- _Aim of the task_: Give back the data exactly, with no images.

(Stored records)
________________________

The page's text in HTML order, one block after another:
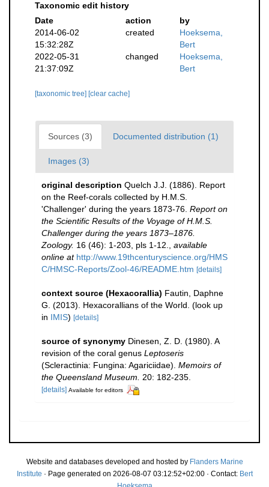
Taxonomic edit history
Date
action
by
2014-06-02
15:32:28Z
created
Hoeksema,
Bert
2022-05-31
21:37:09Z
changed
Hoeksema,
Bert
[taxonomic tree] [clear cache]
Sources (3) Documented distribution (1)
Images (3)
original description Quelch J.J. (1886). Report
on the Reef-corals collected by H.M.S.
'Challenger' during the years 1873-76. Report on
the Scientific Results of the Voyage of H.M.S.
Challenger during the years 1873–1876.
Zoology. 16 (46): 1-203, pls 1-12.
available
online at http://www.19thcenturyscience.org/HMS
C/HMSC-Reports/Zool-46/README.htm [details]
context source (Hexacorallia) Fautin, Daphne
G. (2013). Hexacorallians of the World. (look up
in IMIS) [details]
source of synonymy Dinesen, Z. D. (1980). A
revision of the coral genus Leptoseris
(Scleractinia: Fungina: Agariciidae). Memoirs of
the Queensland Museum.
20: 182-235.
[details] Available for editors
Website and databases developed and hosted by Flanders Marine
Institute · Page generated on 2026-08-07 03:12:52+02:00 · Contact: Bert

________________________

- _Task output_:
The page's text in HTML order, one block after another:
Taxonomic edit history
Date
action
by
2014-06-02
15:32:28Z
created
Hoeksema,
Bert
2022-05-31
21:37:09Z
changed
Hoeksema,
Bert
[taxonomic tree] [clear cache]
Sources (3) Documented distribution (1)
Images (3)
original description Quelch J.J. (1886). Report
on the Reef-corals collected by H.M.S.
'Challenger' during the years 1873-76. Report on
the Scientific Results of the Voyage of H.M.S.
Challenger during the years 1873–1876.
Zoology. 16 (46): 1-203, pls 1-12.
available
online at http://www.19thcenturyscience.org/HMS
C/HMSC-Reports/Zool-46/README.htm [details]
context source (Hexacorallia) Fautin, Daphne
G. (2013). Hexacorallians of the World. (look up
in IMIS) [details]
source of synonymy Dinesen, Z. D. (1980). A
revision of the coral genus Leptoseris
(Scleractinia: Fungina: Agariciidae). Memoirs of
the Queensland Museum.
20: 182-235.
[details] Available for editors
Website and databases developed and hosted by Flanders Marine
Institute · Page generated on 2026-08-07 03:12:52+02:00 · Contact: Bert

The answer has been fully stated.